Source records
——————————

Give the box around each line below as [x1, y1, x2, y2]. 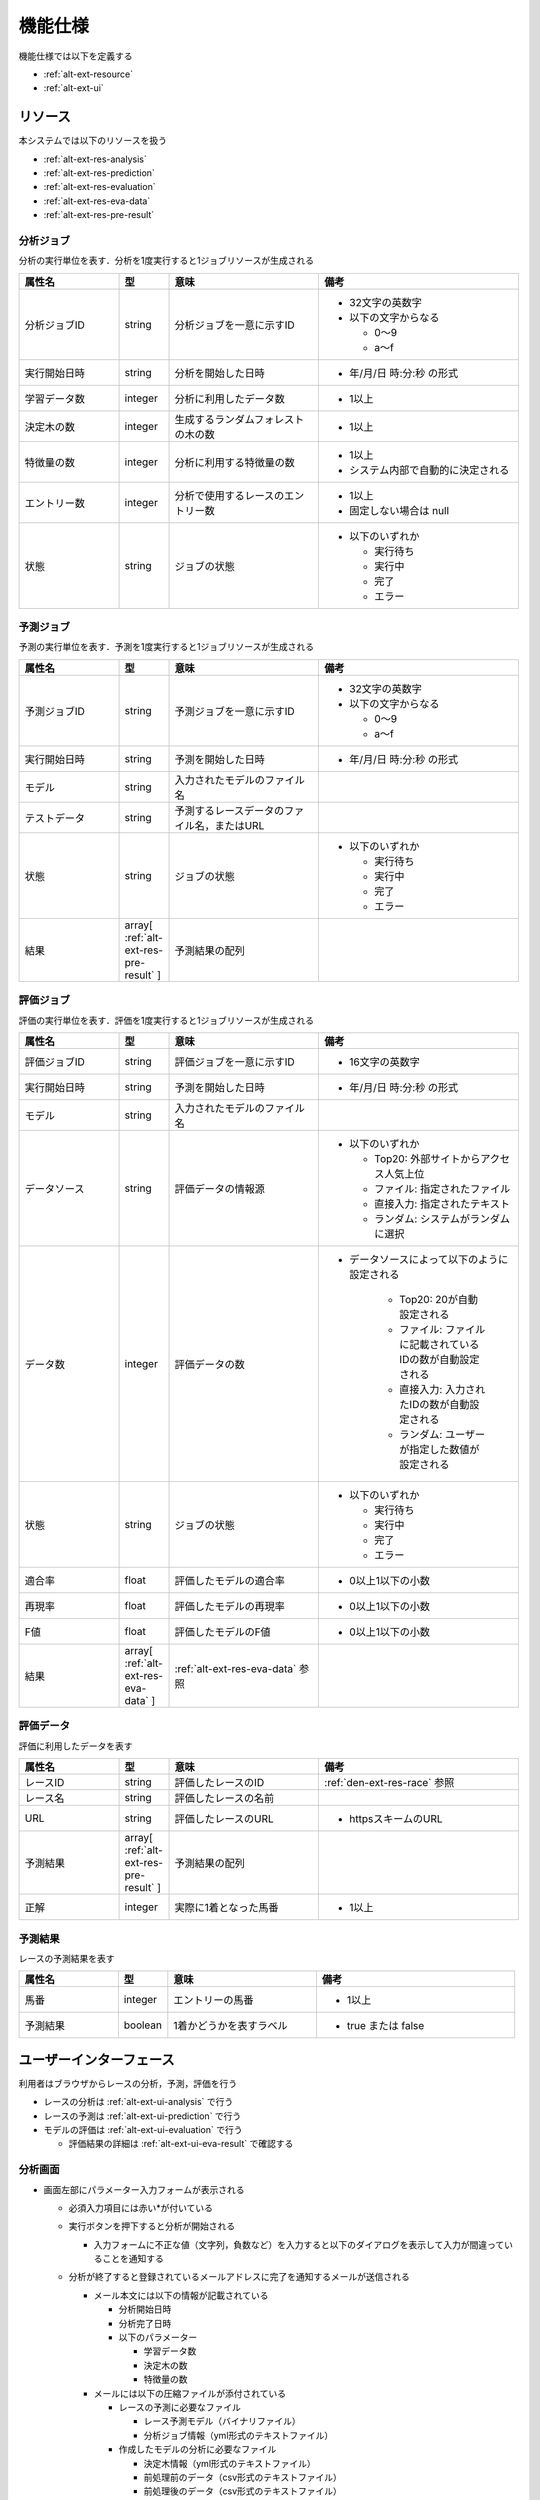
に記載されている [399, 1338, 480, 1351]
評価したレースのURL [174, 1812, 274, 1826]
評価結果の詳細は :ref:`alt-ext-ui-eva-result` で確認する [68, 2138, 294, 2150]
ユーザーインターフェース [18, 2051, 175, 2068]
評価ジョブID [24, 1055, 85, 1069]
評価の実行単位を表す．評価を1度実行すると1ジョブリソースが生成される [18, 1014, 315, 1026]
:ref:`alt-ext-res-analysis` [43, 153, 147, 165]
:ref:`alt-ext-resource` [43, 68, 134, 80]

——————————

What you should do: Transcribe nothing except the lines from the one with "評価したレースのURL [174, 1812, 274, 1826]" through the end of the data above, each exactly as it appears.

Result for this exercise:
評価したレースのURL [174, 1812, 274, 1826]
評価結果の詳細は :ref:`alt-ext-ui-eva-result` で確認する [68, 2138, 294, 2150]
ユーザーインターフェース [18, 2051, 175, 2068]
評価ジョブID [24, 1055, 85, 1069]
評価の実行単位を表す．評価を1度実行すると1ジョブリソースが生成される [18, 1014, 315, 1026]
:ref:`alt-ext-res-analysis` [43, 153, 147, 165]
:ref:`alt-ext-resource` [43, 68, 134, 80]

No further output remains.